# Phorgy Phynance

## Discrete Stochastic Calculus

This post is part of a series

In the previous post of this series, we found that when Cartesian coordinates are placed on a binary tree, the commutative relations are given by

• $[dx,x] = \frac{(\Delta x)^2}{\Delta t} dt$
• $[dt,t] = \Delta t dt$
• $[dx,t] = [dt,x] = \Delta t dx.$

There are two distinct classes of discrete calculus depending on the relation between $\Delta x$ and $\Delta t$.

### Discrete Exterior Calculus

If we set $\Delta x = \Delta t$, the commutative relations reduce to

• $[dx,x] = \Delta t dt$
• $[dt,t] = \Delta t dt$
• $[dx,t] = [dt,x] = \Delta t dx$

and in the continuum limit, i.e.  $\Delta t\to 0$, reduce to

• $[dx,x] = 0$
• $[dt,t] = 0$
• $[dx,t] = [dt,x] = 0.$

In other words, when $\Delta x = \Delta t$, the commutative relations vanish in the continuum limit and the discrete calculus converges to the exterior calculus of differential forms.

Because of this, the discrete calculus on a binary tree with $\Delta x = \Delta t$ will be referred to as the discrete exterior calculus.

### Discrete Stochastic Calculus

If instead of $\Delta x = \Delta t$, we set $(\Delta x)^2 = \Delta t$, the commutative relations reduce to

• $[dx,x] = dt$
• $[dt,t] = \Delta t dt$
• $[dx,t] = [dt,x] = \Delta t dx$

and in the continuum limit, i.e.  $\Delta t\to 0$, reduce to

• $[dx,x] = dt$
• $[dt,t] = 0$
• $[dx,t] = [dt,x] = 0.$

In this case, all commutative relations vanish in the continuum limit except $[dx,x] = dt$.

In the paper:

• #### Noncommutative Geometry and Stochastic Calculus: Applications in Mathematical Finance

I demonstrate how the continuum limit of the commutative relations give rise to (a noncommutative version of) stochastic calculus, where $dx$ plays the role of a Brownian motion.

Because of this, the discrete calculus on a binary tree with $(\Delta x)^2 = \Delta t$ will be referred to as the discrete stochastic calculus.

To date, discrete stochastic calculus has found robust applications in mathematical finance and fluid dynamics.
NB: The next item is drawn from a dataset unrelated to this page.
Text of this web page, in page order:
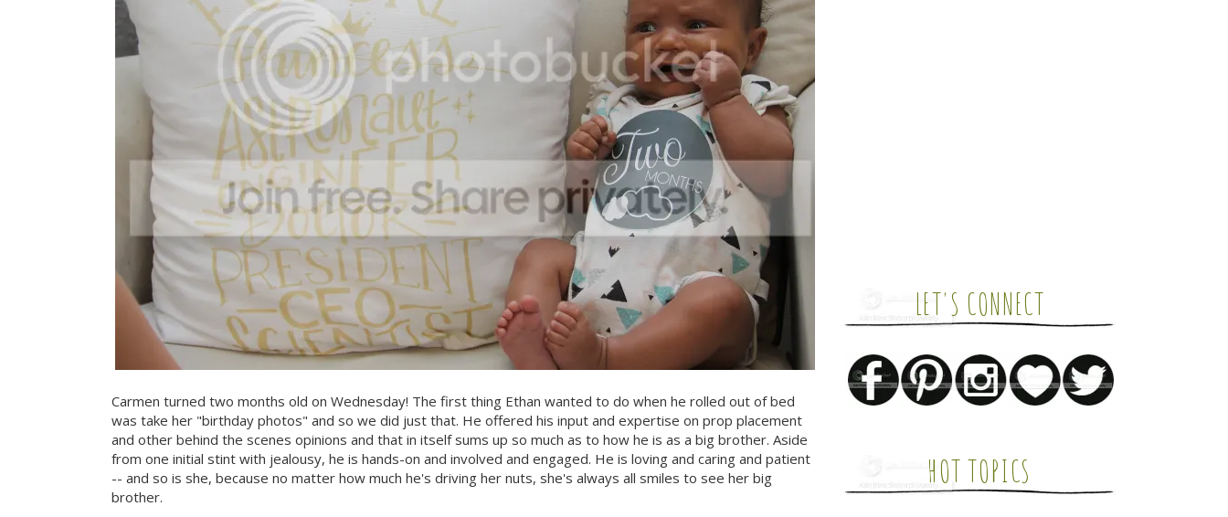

For instance, the application of discrete stochastic calculus to Black-Scholes option pricing was presented in

• #### Financial Modelling Using Discrete Stochastic Calculus

and the application to fluid dynamics was presented in

• #### Discrete Burgers Equation Revisited

Both of these subjects will be addressed in more detail as part of this series of articles.
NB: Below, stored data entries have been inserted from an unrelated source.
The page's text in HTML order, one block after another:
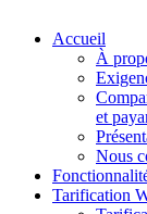
Accueil
À
et
Nous
Tarification
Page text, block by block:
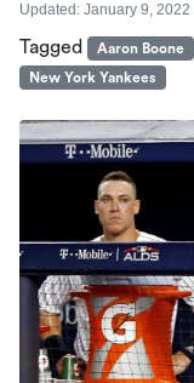
Updated: January 9, 2022
Tagged Aaron Boone
New York Yankees
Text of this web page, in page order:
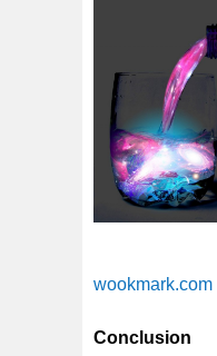
wookmark.com
Conclusion
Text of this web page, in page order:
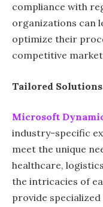
compliance with
organizations can
optimize their
competitive
Tailored
Microsoft
industry-specific
meet the unique
healthcare,
the intricacies of
provide

It should be noted that discrete calculus and its special cases of discrete exterior calculus and discrete stochastic calculus represent a new framework for numerical modeling. We are not taking continuum models built on continuum calculus and constructing finite approximations. Instead, we are building a robust mathematical framework that has finiteness built in from the outset. The resulting numerical models are not approximations, but exact models developed within a finite numerical framework. The framework itself converges to the continuum versions so that any numerical models built within this framework will automatically converge to the continuum versions (if such a thing is desired).

Discrete calculus provides a kind of meta algorithm. It is an algorithm for generating algorithms.